|
This page last changed on Feb 22, 2008 by martinmueller@northwestern.edu.
2007/09/11 Analytics Cell Meeting Minutes
Present: Phil Burns, Tanya Clement, Martin Mueller, Sara Steger, Steve
Ramsay.
Sara has been working with the NCF tests in the WordHoard environment.
Martin suggested we examine the tool sets and analytic operations
proposed by the interface group and identify data cell needs for
those operations. We began by considering "search and sort."
Steve noted that search and sort are fundamental operations for both text
analysis and web page searches. However, the applications differ. A web
search seeks the top matching results, e.g., the results of interest
generally appear on the first page. If not, the query is probably best
reformulated. Rarely does the list of web search results feed further
analyses.
In text analysis, the search results may themselves form the basis for
further analysis in an iterative fashion. The most interesting results
may well appear in the middle or at the end of the results list. There
is not necessarily anything like a top match. Anomalies can also appear
anywhere in the results list. The ability to sort and filter the results
in many different ways should be a key feature of Monk search and sort.
As an example, Tanya expressed her frustration at the inability of
FeatureLens to provide easy access to arbitrary portions of the results.
An analysis selects data from a corpus or set of corpora using
bibliographic, morphological, and/or derived data such as counts.
The results of an analysis can be stored internally as a kind of
"hypercube" or "data frame" of multidimensional tabular data.
Spreadsheet-like slices should be extractable, displayable, and
manipulable.
Steve noted that while two-dimensional tables offer a customary and familiar
representation, we do not want the interface group to feel contrained to
present only this type of display. In particular, we want to suggest
presenting graphical displays when feasible. Some of these visualizations
will aid exploration of the results, while others will provide simpler
summary results than long lists of numbers.

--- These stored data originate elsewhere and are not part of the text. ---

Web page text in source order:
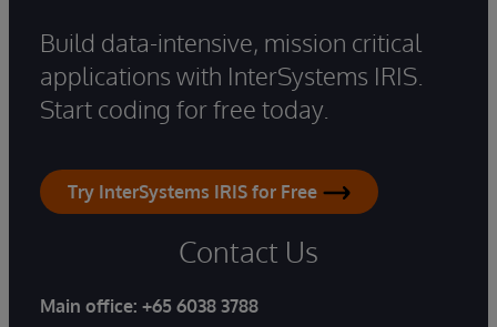
Build data-intensive, mission critical
applications with InterSystems IRIS.
Start coding for free today.
Try InterSystems IRIS for Free
Contact Us
Main office: +65 6038 3788

Tanya noted that the scatterplots provided by FeatureLens were
often more illuminating than the lists of numeric results.
When the results list is small – a single response or less than a
screenful – eyeballing the results may be sufficient.

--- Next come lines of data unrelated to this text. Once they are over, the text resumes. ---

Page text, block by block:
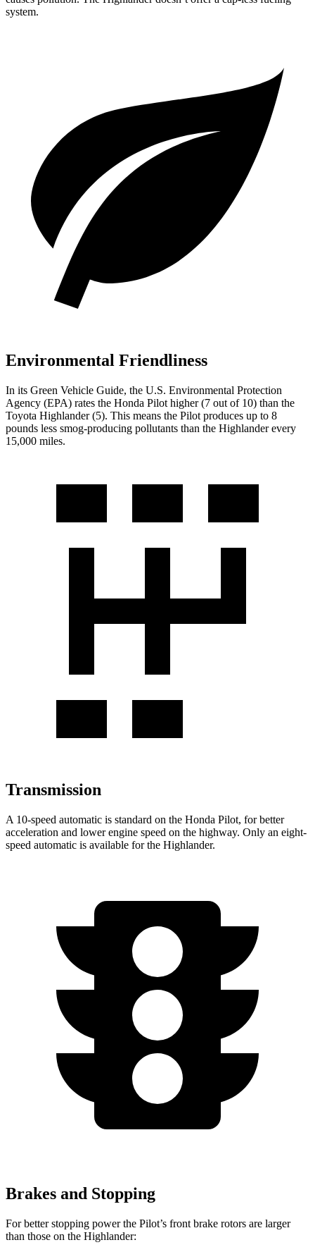
system.
Environmental Friendliness
In its Green Vehicle Guide, the U.S. Environmental Protection
Agency (EPA) rates the Honda Pilot higher (7 out of 10) than the
Toyota Highlander(5). This means the Pilot produces up to 8
pounds less smog-producing pollutants than the Highlanderevery
15,000 miles.
Transmission
A 10-speed automatic is standard on the Honda Pilot, for better
acceleration and lower engine speed on the highway. Only an eight-
speed automatic is available for the Highlander.
Brakes and Stopping
For better stopping power the Pilot’s front brake rotors are larger
than those on the Highlander:

As the results list grows, scrolling through it may be unrevealing,
unless the list can be reorganized according to various criteria – i.e.,
the result hypercube can be sliced differently, and/or different
summary measures presented. For gigantic result sets (where gigantic
is not well defined at the moment), the initial display should be
a summary, numeric or visual, which allows further exploration of
subsets of interest. One simple approach is display of a random
sample of the large result set. Another is to limit the results to
those associated with words from a user-specified asset list. We may want
to allow user-defined specification of the values which designate the
switchover from full results display to summary display.

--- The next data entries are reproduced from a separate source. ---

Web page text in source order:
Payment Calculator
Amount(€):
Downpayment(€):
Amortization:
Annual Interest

Given a list of result words, one might want to expand outwards and
obtain bibliographic information about those words. This leads to
further analyses, in an iterative fashion, with data being pruned and
joined in different ways at each step. We may want to allow saving
the intermediate data as well.
We agreed that the same search and sort operations used to specify the
initial analysis should be available for further processing of the results.
We should reemphasize to the interface group the fundamental importance
of flexible sort and search facilties.
Another one of the analysis categories proposed by the interface group
is "create a time line." Martin asked, is such a chronological analysis
just a sorting procedure? Here one of the dimensions of the data hypercube
has a well-defined order, namely date/time. Such data leads naturally
to a timeline display. Pib noted that it also offers the possibility
of longitudinal statistical analyses using log-linear models or generalized
linear models.
|